++++ Dataset records

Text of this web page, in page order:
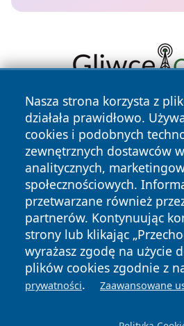
Nasza strona korzysta z
działała prawidłowo.
cookies i podobnych
zewnętrznych dostawców
analitycznych,
społecznościowych.
przetwarzane również
partnerów. Kontynuując
strony lub klikając
wyrażasz zgodę na użycie
plików cookies zgodnie z
prywatności. Zaawansowane
Copyright © 2026 swidnicanews.pl
zastrzeżone.
News Autorzy
Polityka
Prywatności
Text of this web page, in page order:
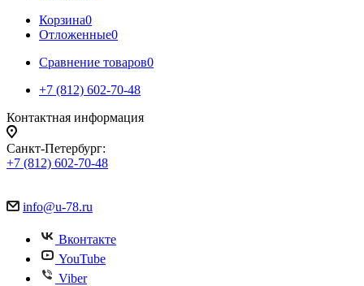
Корзина0
Отложенные0
Сравнение товаров0
+7 (812) 602-70-48
Контактная информация
Санкт-Петербург:
+7 (812) 602-70-48
info@u-78.ru
Вконтакте
YouTube
Viber
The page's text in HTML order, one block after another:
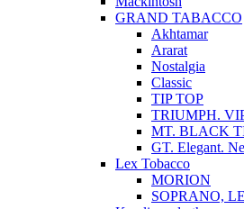
GRAND TABACCO
Akhtamar
Ararat
Nostalgia
Classic
TIP TOP
TRIUMPH.
MT. BLACK
GT. Elegant.
Lex Tobacco
MORION
SOPRANO,
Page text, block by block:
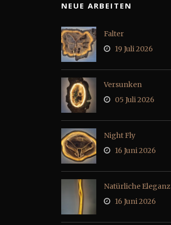
NEUE ARBEITEN
Falter
19 Juli 2026
Versunken
05 Juli 2026
Night Fly
16 Juni 2026
Natürliche Eleganz
16 Juni 2026
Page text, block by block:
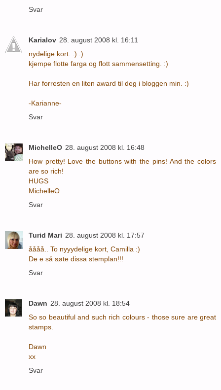
Svar
Karialov 28. august 2008 kl. 16:11
nydelige kort. :) :)
kjempe flotte farga og flott sammensetting. :)
Har forresten en liten award til deg i bloggen min. :)
-Karianne-
Svar
MichelleO 28. august 2008 kl. 16:48
How pretty! Love the buttons with the pins! And the colors
are so rich!
HUGS
MichelleO
Svar
Turid Mari 28. august 2008 kl. 17:57
åååå.. To nyyydelige kort, Camilla :)
De e så søte dissa stemplan!!!
Svar
Dawn 28. august 2008 kl. 18:54
So so beautiful and such rich colours - those sure are great
stamps.
Dawn
xx
Svar
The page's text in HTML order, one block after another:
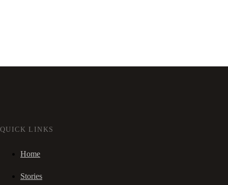
QUICK LINKS
Home
Stories
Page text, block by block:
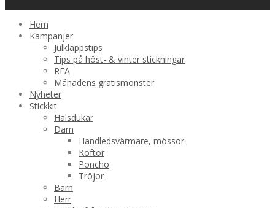
Hem
Kampanjer
Julklappstips
Tips på höst- & vinter stickningar
REA
Månadens gratismönster
Nyheter
Stickkit
Halsdukar
Dam
Handledsvärmare, mössor
Koftor
Poncho
Tröjor
Barn
Herr
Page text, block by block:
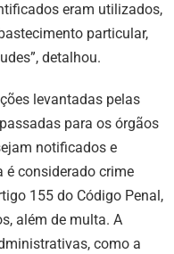
eram utilizados,
particular,
detalhou.
levantadas pelas
para os órgãos
notificados e
é considerado crime
155 do Código Penal,
além de multa. A
como a
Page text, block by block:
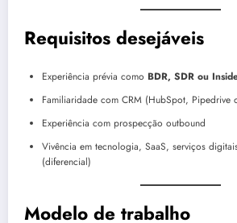
Requisitos desejáveis
Experiência prévia como BDR, SDR ou
Familiaridade com CRM (HubSpot, Pipedrive
Experiência com prospecção outbound
Vivência em tecnologia, SaaS, serviços
(diferencial)
Modelo de trabalho
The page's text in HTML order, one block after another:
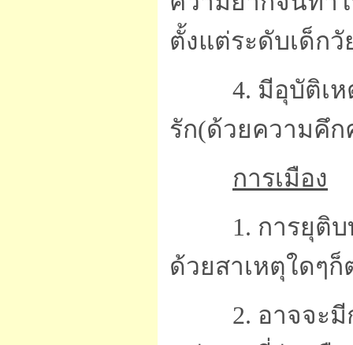
ตั้งแต่ระดับเด็ก
4. มีอุบัติเหตุ
รัก(ด้วยความคึก
การเมือง
1. การยุติบทบ
ด้วยสาเหตุใดๆก็
2. อาจจะมีก
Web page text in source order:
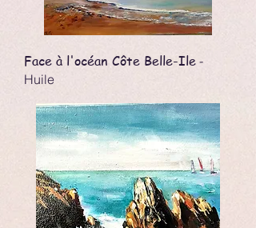
Face à l'océan Côte Belle-Ile -
Huile
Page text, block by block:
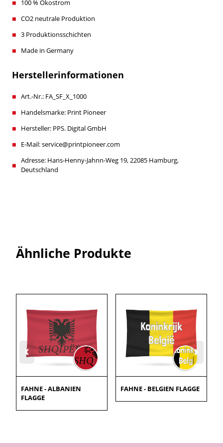
100 % Ökostrom
CO2 neutrale Produktion
3 Produktionsschichten
Made in Germany
Herstellerinformationen
Art.-Nr.: FA_SF_X_1000
Handelsmarke: Print Pioneer
Hersteller: PPS. Digital GmbH
E-Mail: service@printpioneer.com
Adresse: Hans-Henny-Jahnn-Weg 19, 22085 Hamburg,
Deutschland
Ähnliche Produkte
‹ ›
FAHNE - ALBANIEN
FLAGGE
FAHNE - BELGIEN FLAGGE
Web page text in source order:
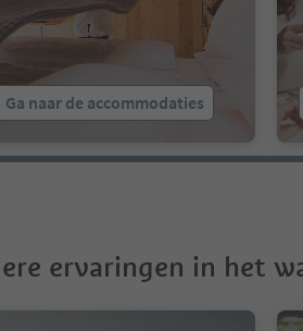
Ga naar de accommodaties
ervaringen in het
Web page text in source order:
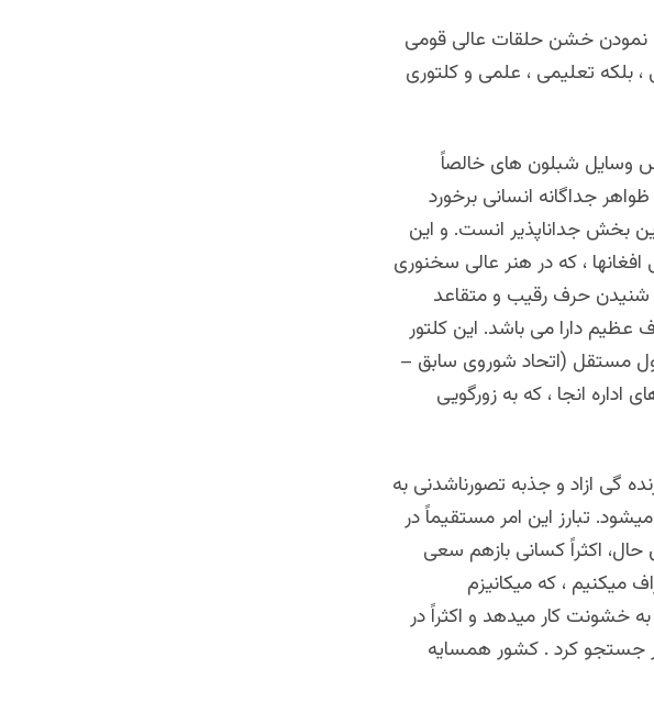
نمودن خشن حلقات عالی قومی
بلکه تعلیمی ، علمی و کلتوری
وسایل شبلون های خالصاً
جداگانه انسانی برخورد
بخش جداناپذیر انست. و این
، که در هنر عالی سخنوری
شنیدن حرف رقیب و متقاعد
عظیم دارا می باشد. این کلتور
مستقل (اتحاد شوروی سابق –
انجا ، که به زورگویی
گی ازاد و جذبه تصورناشدنی به
تبارز این امر مستقیماً در
اکثراً کسانی بازهم سعی
میکنیم ، که میکانیزم
خشونت کار میدهد و اکثراً در
جستجو کرد . کشور همسایه
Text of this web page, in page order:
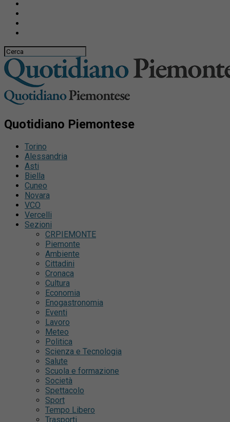
Quotidiano Piemontese
Torino
Alessandria
Asti
Biella
Cuneo
Novara
VCO
Vercelli
Sezioni
CRPIEMONTE
Piemonte
Ambiente
Cittadini
Cronaca
Cultura
Economia
Enogastronomia
Eventi
Lavoro
Meteo
Politica
Scienza e Tecnologia
Salute
Scuola e formazione
Società
Spettacolo
Sport
Tempo Libero
Trasporti
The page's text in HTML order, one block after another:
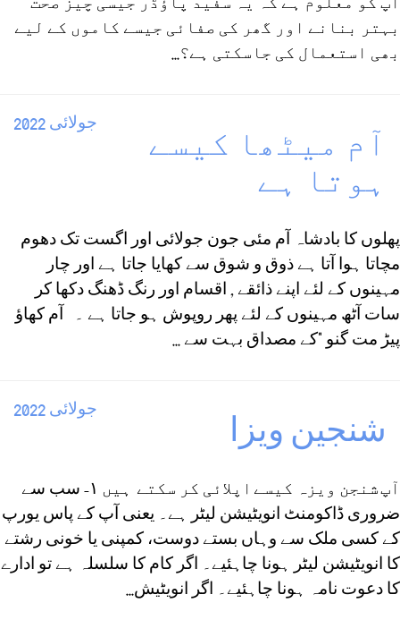
آپ کو معلوم ہے کہ یہ سفید پاؤڈر جیسی چیز صحت
بہتر بنانے اور گھر کی صفائی جیسے کاموں کے لیے
بھی استعمال کی جاسکتی ہے؟...
جولائی 2022
آم میٹھا کیسے
ہوتا ہے
پھلوں کا بادشاہ آم مئی جون جولائی اور اگست تک دھوم
مچاتا ہوا آتا ہے ذوق و شوق سے کھایا جاتا ہے اور چار
مہینوں کے لئے اپنے ذائقے , اقسام اور رنگ ڈھنگ دکھا کر
سات آٹھ مہینوں کے لئے پھر روپوش ہو جاتا ہے ۔ آم کھاؤ
پیڑ مت گنو "کے مصداق بہت سے ...
جولائی 2022
شنجین ویزا
آپ شنجن ویزہ کیسے اپلائی کر سکتے ہیں ۱- سب سے
ضروری ڈاکومنٹ انویٹیشن لیٹر ہے۔ یعنی آپ کے پاس یورپ
کے کسی ملک سے وہاں بستے دوست، کمپنی یا خونی رشتے
کا انویٹیشن لیٹر ہونا چاہئیے۔ اگر کام کا سلسلہ ہے تو ادارے
کا دعوت نامہ ہونا چاہئیے۔ اگر انویٹیش...
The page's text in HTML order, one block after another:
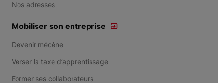
Nos adresses
Mobiliser son entreprise
Devenir mécène
Verser la taxe d’apprentissage
Former ses collaborateurs
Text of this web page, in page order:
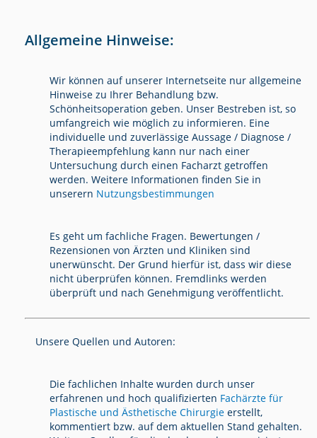
Allgemeine Hinweise:
Wir können auf unserer Internetseite nur allgemeine
Hinweise zu Ihrer Behandlung bzw.
Schönheitsoperation geben. Unser Bestreben ist, so
umfangreich wie möglich zu informieren. Eine
individuelle und zuverlässige Aussage / Diagnose /
Therapieempfehlung kann nur nach einer
Untersuchung durch einen Facharzt getroffen
werden. Weitere Informationen finden Sie in
unserern Nutzungsbestimmungen
Es geht um fachliche Fragen. Bewertungen /
Rezensionen von Ärzten und Kliniken sind
unerwünscht. Der Grund hierfür ist, dass wir diese
nicht überprüfen können. Fremdlinks werden
überprüft und nach Genehmigung veröffentlicht.
Unsere Quellen und Autoren:
Die fachlichen Inhalte wurden durch unser
erfahrenen und hoch qualifizierten Fachärzte für
Plastische und Ästhetische Chirurgie erstellt,
kommentiert bzw. auf dem aktuellen Stand gehalten.
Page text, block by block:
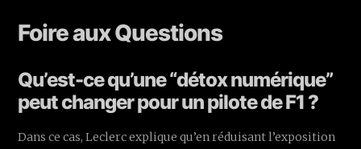
Foire aux Questions
Qu’est-ce qu’une “détox numérique”
peut changer pour un pilote de F1 ?
Dans ce cas, Leclerc explique qu’en réduisant l’exposition
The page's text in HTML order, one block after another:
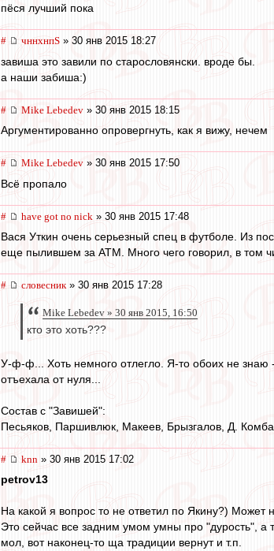
пёся лучший пока
# чннхнпS » 30 янв 2015 18:27
завиша это завили по старословянски. вроде бы.
а наши забиша:)
# Mike Lebedev » 30 янв 2015 18:15
Аргументированно опровергнуть, как я вижу, нечем
# Mike Lebedev » 30 янв 2015 17:50
Всё пропало
# have got no nick » 30 янв 2015 17:48
Вася Уткин очень серьезный спец в футболе. Из
еще пылившем за АТМ. Много чего говорил, в том
# словесник» 30 янв 2015 17:28
Mike Lebedev » 30 янв 2015, 16:50
кто это хоть???
У-ф-ф... Хоть немного отлегло. Я-то обоих не знаю
отъехала от нуля...
Состав с "Завишей":
Песьяков, Паршивлюк, Макеев, Брызгалов, Д.
# knn » 30 янв 2015 17:02
petrov13
На какой я вопрос то не ответил по Якину?) Может
Это сейчас все задним умом умны про "дурость", а
мол, вот наконец-то ща традиции вернут и т.п.
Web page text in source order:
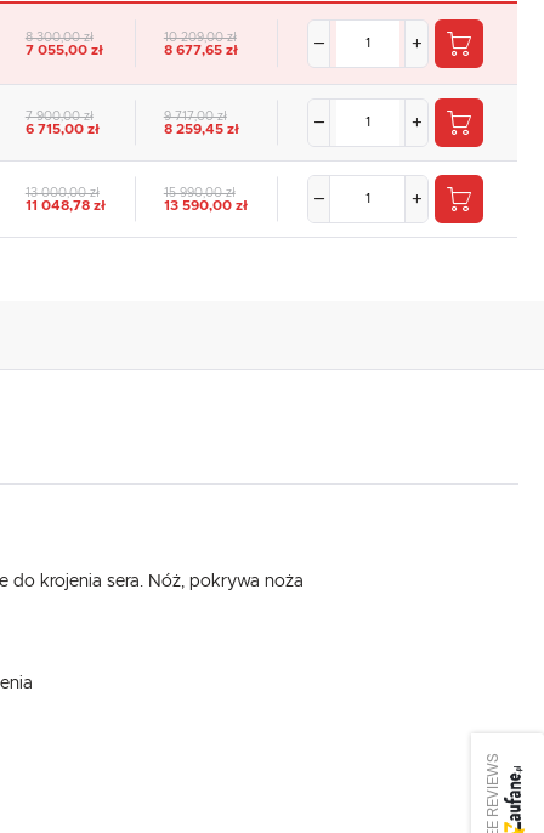
8 300,00 zł
7 055,00 zł
10 209,00 zł
8 677,65 zł
7 900,00 zł
6 715,00 zł
9 717,00 zł
8 259,45 zł
13 000,00 zł
11 048,78 zł
15 990,00 zł
13 590,00 zł
do krojenia sera. Nóż, pokrywa noża
SEE REVIEWS
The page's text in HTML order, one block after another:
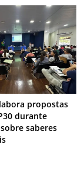
propostas
durante
saberes
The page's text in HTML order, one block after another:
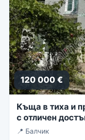
120 000 €
Къща в тиха и
с отличен
📍 Балчик
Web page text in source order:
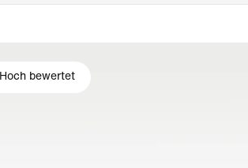
Hoch bewertet
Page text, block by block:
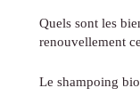
Quels sont les
renouvellement
Le shampoing
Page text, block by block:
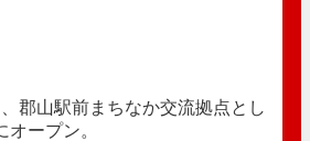
郡山駅前まちなか交流拠点とし
オープン。
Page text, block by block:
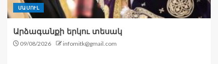
ՄԱՄՈՒԼ
Արձագանքի երկու տեսակ
09/08/2026 infomitk@gmail.com
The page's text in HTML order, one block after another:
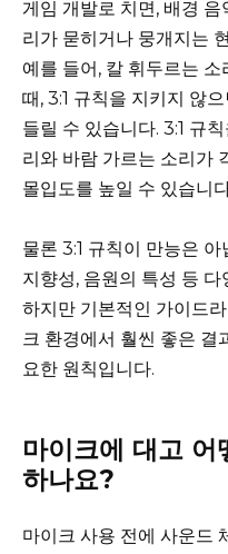
게임 개발로 치면, 배경
리가 묻히거나 뭉개지는
예를 들어, 칼 휘두르는
때, 3:1 규칙을 지키지 않
들릴 수 있습니다. 3:1 규
리와 바람 가르는 소리가
몰입도를 높일 수 있습니
물론 3:1 규칙이 만능은
지향성, 음원의 특성 등
하지만 기본적인 가이드
크 환경에서 훨씬 좋은 결
요한 원칙입니다.
마이크에 대고 어
하나요?
마이크 사용 전에 사운드
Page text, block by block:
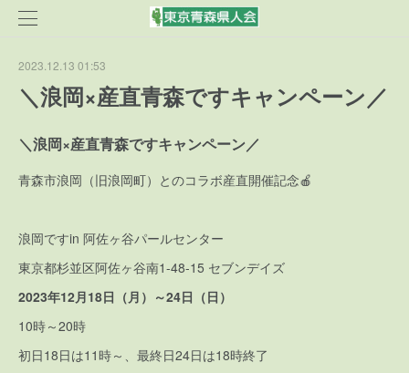
2023.12.13 01:53
＼浪岡×産直青森ですキャンペーン／
＼浪岡×産直青森ですキャンペーン／
青森市浪岡（旧浪岡町）とのコラボ産直開催記念🍎
浪岡ですin 阿佐ヶ谷パールセンター
東京都杉並区阿佐ヶ谷南1-48-15 セブンデイズ
2023年12月18日（月）～24日（日）
10時～20時
初日18日は11時～、最終日24日は18時終了
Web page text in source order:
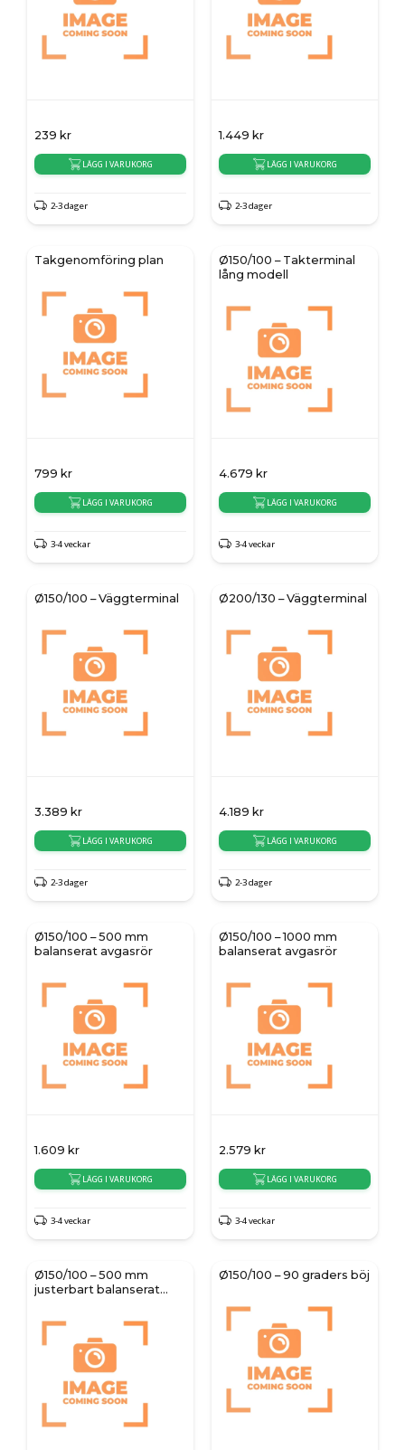
239 kr
LÄGG I VARUKORG
2-3 dager
1.449 kr
LÄGG I VARUKORG
2-3 dager
Takgenomföring plan
799 kr
LÄGG I VARUKORG
3-4 veckar
Ø150/100 – Takterminal
lång modell
4.679 kr
LÄGG I VARUKORG
3-4 veckar
Ø150/100 – Väggterminal
3.389 kr
LÄGG I VARUKORG
2-3 dager
Ø200/130 – Väggterminal
4.189 kr
LÄGG I VARUKORG
2-3 dager
Ø150/100 – 500 mm
balanserat avgasrör
1.609 kr
LÄGG I VARUKORG
3-4 veckar
Ø150/100 – 1000 mm
balanserat avgasrör
2.579 kr
LÄGG I VARUKORG
3-4 veckar
Ø150/100 – 500 mm
justerbart balanserat
Ø150/100 – 90 graders böj
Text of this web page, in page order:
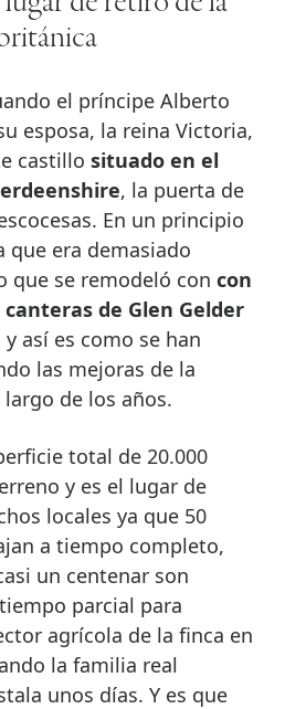
el príncipe Alberto
esposa, la reina Victoria,
castillo situado en el
, la puerta de
En un principio
que era demasiado
que se remodeló con con
de Glen Gelder
y así es como se han
las mejoras de la
de los años.
total de 20.000
y es el lugar de
locales ya que 50
a tiempo completo,
un centenar son
parcial para
agrícola de la finca en
la familia real
unos días. Y es que
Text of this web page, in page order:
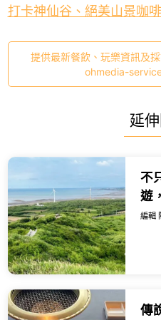
打卡神仙谷、絕美山景咖
提供最新餐飲、玩樂資訊及
ohmedia-
延
不
遊
點
編輯
傳
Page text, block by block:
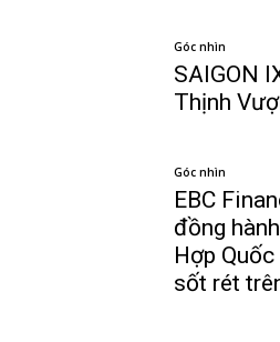
Góc nhìn
SAIGON
Thịnh
Góc nhìn
EBC
đồng
Hợp
sốt rét
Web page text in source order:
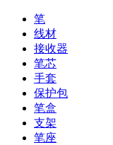
笔
线材
接收器
笔芯
手套
保护包
笔盒
支架
笔座
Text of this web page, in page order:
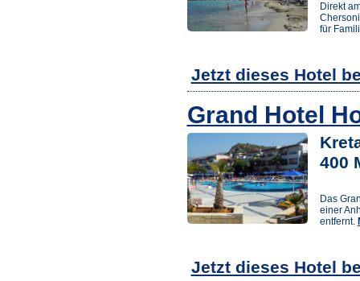
Direkt
für
Jetzt dieses Hotel
Grand Hotel
400
Das
einer
entfernt.
Jetzt dieses Hotel
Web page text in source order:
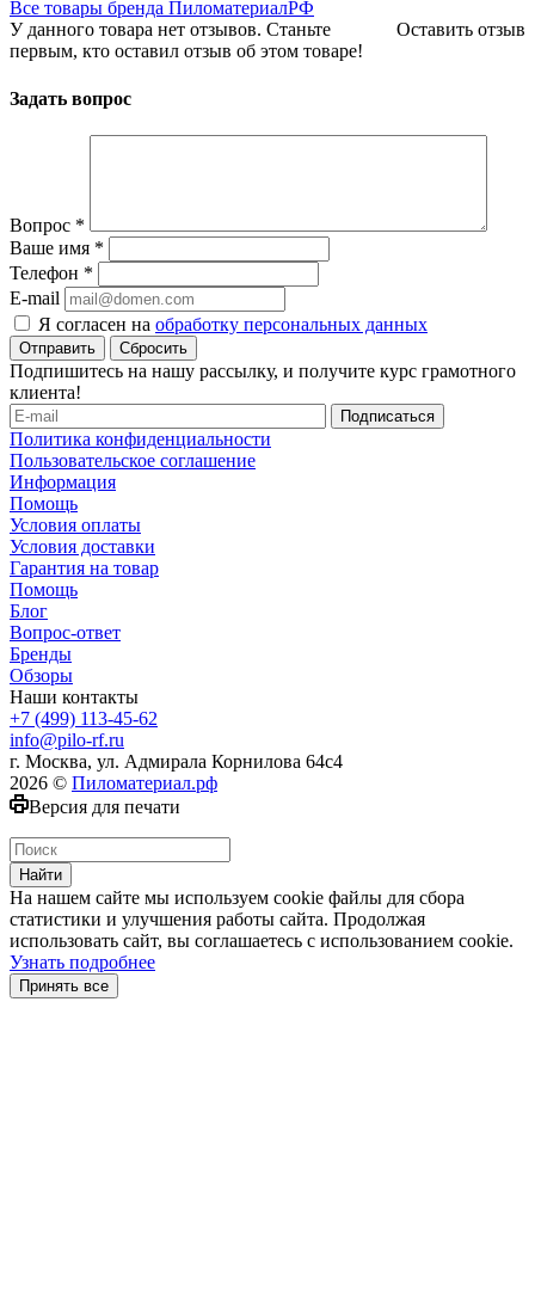
Все товары бренда ПиломатериалРФ
Оставить отзыв
У данного товара нет отзывов. Станьте
первым, кто оставил отзыв об этом товаре!
Задать вопрос
Вопрос *
Ваше имя *
Телефон *
E-mail
Я согласен на обработку персональных данных
Сбросить
Подпишитесь на нашу рассылку, и получите курс грамотного
клиента!
Политика конфиденциальности
Пользовательское соглашение
Информация
Помощь
Условия оплаты
Условия доставки
Гарантия на товар
Помощь
Блог
Вопрос-ответ
Бренды
Обзоры
Наши контакты
+7 (499) 113-45-62
info@pilo-rf.ru
г. Москва, ул. Адмирала Корнилова 64с4
2026 © Пиломатериал.рф
Версия для печати
Найти
На нашем сайте мы используем cookie файлы для сбора
статистики и улучшения работы сайта. Продолжая
использовать сайт, вы соглашаетесь с использованием cookie.
Узнать подробнее
Принять все
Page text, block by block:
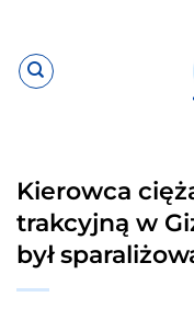
zawartości
Kierowca
trakcyjną w
był
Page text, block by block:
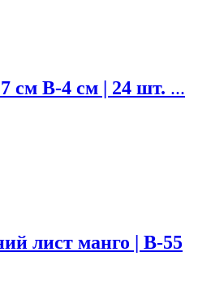
см В-4 см | 24 шт. ...
лист манго | В-55

++++++++

§ What is needed: Above are some records; quote exactly and only the lines that begin at the line containing "Månadens gratismönster" and stop after the line containing "100 % Ökostrom", leaving out the pictures.

§ Response box:
Månadens gratismönster
Nyheter
Stickkit
Halsdukar
Dam
Handledsvärmare, mössor
Koftor
Poncho
Tröjor
Barn
Herr
Page text, block by block:
eram utilizados,
particular,
detalhou.
levantadas pelas
para os órgãos
notificados e
é considerado crime
155 do Código Penal,
além de multa. A
como a
Page text, block by block:
Requisitos desejáveis
Experiência prévia como BDR, SDR ou
Familiaridade com CRM (HubSpot, Pipedrive
Experiência com prospecção outbound
Vivência em tecnologia, SaaS, serviços
(diferencial)
Modelo de trabalho
The page's text in HTML order, one block after another:
ตั้งแต่ระดับเด็ก
4. มีอุบัติเหตุ
รัก(ด้วยความคึก
การเมือง
1. การยุติบทบ
ด้วยสาเหตุใดๆก็
2. อาจจะมีก
Web page text in source order:
Face à l'océan Côte Belle-Ile -
Huile
Page text, block by block:
100 % Ökostrom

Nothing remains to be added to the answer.